The bio on my personal website sounds pretty impressive even if I do say so myself. 

Here is a short snippet - 

I started my career in the City where, at the age of 22, I had all the trappings of success - a six-figure salary, fast cars, and a beautiful penthouse; on paper I was a hugely successful City high-flyer, but despite everything I had achieved, there was something missing.
The pivotal moment in my life came when I decided to quit my job, sell everything I owned and backpacked my way around the world. While embarking on my adventure, I starred in a Bollywood movie, practiced yoga in the foothills of Rishikesh, and meditated in the mountains of Nepal...

Sounds pretty impressive right? 

All of the above is totally true. In fact, I underplayed it somewhat because, I’ve actually travelled around the world twice, years at a time in fact, and set up multiple businesses. Basically, I have followed my dreams and had a crazy time along the way. I don't say it to boast, I say it in the hope that it might inspire others to quit a job they hate, pursue their dreams and to be not held back in life. 

You’ll see photos of me busting out moves in front of the Taj Mahal, running around naked at pool parties in Thailand and trekking in the mountains of Nepal. I was living the dream in every way possible.

But what my bio doesn't tell you, is that after I returned to the UK from my travels in 2014, I started to suffer from depression. I don’t mean ‘post-holiday blues’, I mean depression that took over my life. And, by 2015, I had lost absolutely everything. When I say everything, I mean EVERYTHING! My fiancée, my home, my business and nearly my life. My apparent idyllic life of travel, adventure and business success had suddenly turned into a living nightmare. One that would haunt me on a daily basis for a significant period of time. 

Top tip - Don’t attempt to start a new business or invest significant sums of money whilst suffering from severe depression. 

The stress of starting a new business was unbearable. I wasn't sleeping well or thinking straight. I still look back now at that period of my life and it still seems somewhat hazy. I made bad decision after bad decision, which ended up costing me well over £150,000. The more money I threw at a problem, hoping for it to go away, the more problems it caused in other areas of my life. 

The pressure became unbearable. I never told a soul and kept not only my financial woes to myself, but also my emotional suffering and pain.

I was lonely and afraid, I had no one to turn to

I had been treading water and trying to keep afloat for such a long time, I was becoming tired. Exhausted of pretending everything was OK. The reality was I was a complete mess and I was so tired. I felt numb. Life simply happened around me. At least that’s what I thought at the time.

I went from being a super confident and successful alpha male, with a big house in a leafy part of London, to renting a shitty room on an industrial estate in a dodgy part of South London. I had exactly £11.16 in my bank account. I was well and truly flat on my arse, without a proverbial pot to piss in. 

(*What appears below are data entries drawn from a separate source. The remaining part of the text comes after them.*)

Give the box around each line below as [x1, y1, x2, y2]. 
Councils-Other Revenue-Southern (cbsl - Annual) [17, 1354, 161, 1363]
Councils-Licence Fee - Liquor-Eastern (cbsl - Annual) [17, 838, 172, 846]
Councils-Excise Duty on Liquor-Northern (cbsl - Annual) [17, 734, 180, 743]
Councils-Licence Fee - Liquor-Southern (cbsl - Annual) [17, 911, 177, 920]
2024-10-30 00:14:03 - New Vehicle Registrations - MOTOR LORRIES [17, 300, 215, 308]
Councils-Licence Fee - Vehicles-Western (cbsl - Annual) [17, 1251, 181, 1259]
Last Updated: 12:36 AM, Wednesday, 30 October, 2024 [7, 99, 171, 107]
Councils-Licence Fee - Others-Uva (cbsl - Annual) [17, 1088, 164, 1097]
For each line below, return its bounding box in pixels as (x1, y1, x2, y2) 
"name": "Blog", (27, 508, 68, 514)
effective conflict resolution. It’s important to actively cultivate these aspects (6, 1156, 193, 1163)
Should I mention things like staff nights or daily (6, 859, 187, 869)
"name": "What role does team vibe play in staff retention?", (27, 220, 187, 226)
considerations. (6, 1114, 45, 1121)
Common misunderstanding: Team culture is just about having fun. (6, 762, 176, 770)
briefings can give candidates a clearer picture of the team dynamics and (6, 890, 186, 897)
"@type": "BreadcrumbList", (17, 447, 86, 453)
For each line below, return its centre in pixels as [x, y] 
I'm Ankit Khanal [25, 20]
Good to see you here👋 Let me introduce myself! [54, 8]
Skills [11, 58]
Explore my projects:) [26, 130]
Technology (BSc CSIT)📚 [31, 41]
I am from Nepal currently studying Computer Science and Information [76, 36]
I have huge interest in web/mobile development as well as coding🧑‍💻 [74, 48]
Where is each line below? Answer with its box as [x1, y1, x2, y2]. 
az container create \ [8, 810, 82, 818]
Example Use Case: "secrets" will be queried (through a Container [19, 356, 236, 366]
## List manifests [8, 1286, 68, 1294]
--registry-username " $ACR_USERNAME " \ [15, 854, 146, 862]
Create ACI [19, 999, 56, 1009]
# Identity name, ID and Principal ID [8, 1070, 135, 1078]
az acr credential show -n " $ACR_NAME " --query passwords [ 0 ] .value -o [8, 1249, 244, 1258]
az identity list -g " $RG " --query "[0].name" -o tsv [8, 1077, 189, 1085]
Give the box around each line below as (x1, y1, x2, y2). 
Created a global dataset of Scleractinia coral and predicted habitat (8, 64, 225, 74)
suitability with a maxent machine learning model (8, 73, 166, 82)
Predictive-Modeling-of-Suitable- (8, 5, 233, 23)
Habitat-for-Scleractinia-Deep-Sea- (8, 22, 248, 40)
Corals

Now, this post isn’t about my rags to riches story. How I clawed my way through adversity and rebuilt my empire. Nor is it to highlight my story and what caused me to succumb to depression in the first place. In fact, I’ve been so reluctant to disclose my mental health issues because of the stigma attached to depression. I was fearful of how it would affect my career, future business dealings and relationships.

I always played down my illness, steering attention towards people who I thought were suffering with it worse than I was. What did I have to be depressed about? 

There are people who had suffered far more in life than I had. I hadn’t seen my family blown up before my eyes in a war-torn country. I hadn’t been a victim of a criminal injustice or wrongdoing. Yes, I had shitty parents who were abusive, but it wasn’t the worse childhood. I needed to stop being such a drama queen, I’d tell myself. 

Having sought professional guidance for my illness, I now recognise that a lack of self-worth is a common symptom of depression. As is overthinking and second guessing yourself. I’d drive myself mad with worry over the most trivial thing. Maybe that’s why depression is linked with madness, at least in the public eye anyhow.

Jumping on the bandwagon 

I see so many people in the public eye jumping on the bandwagon of “being depressed & suicidal”. Their intention is, let’s just say, less than sincere. They have a new record coming out, Big Brother didn’t go as they had hoped, or they have a career to resurrect. It sickens me to think that some people will stoop to such lows, simply to get exposure in the media. It undermines the severity of depression and could potentially deter those who are genuinely suffering from speaking out about their struggle. 

Depression isn’t about being down because you cant afford the latest Gucci loafers, or you’ve spunked all your money and it’s another week before payday. That's called life, and nine times out of ten it’s a result of your own actions.

For me, depression is wanting to go back to bed the very moment you wake up. Not because you're hungover, but because you don’t want to exist anymore. Depression is not being able to look friends or loved ones in the face because you feel fake. Depression leads you to do things you know are wrong and yet you continue to do them, regardless of the consciousness - drink, drugs, food and self harm. Yet, we continue to do the things we know are wrong for that split second of release. The incredibly short escape from our current reality. The reality that haunts us and plagues us to despair. Driving us to desperation, exposure and vulnerability.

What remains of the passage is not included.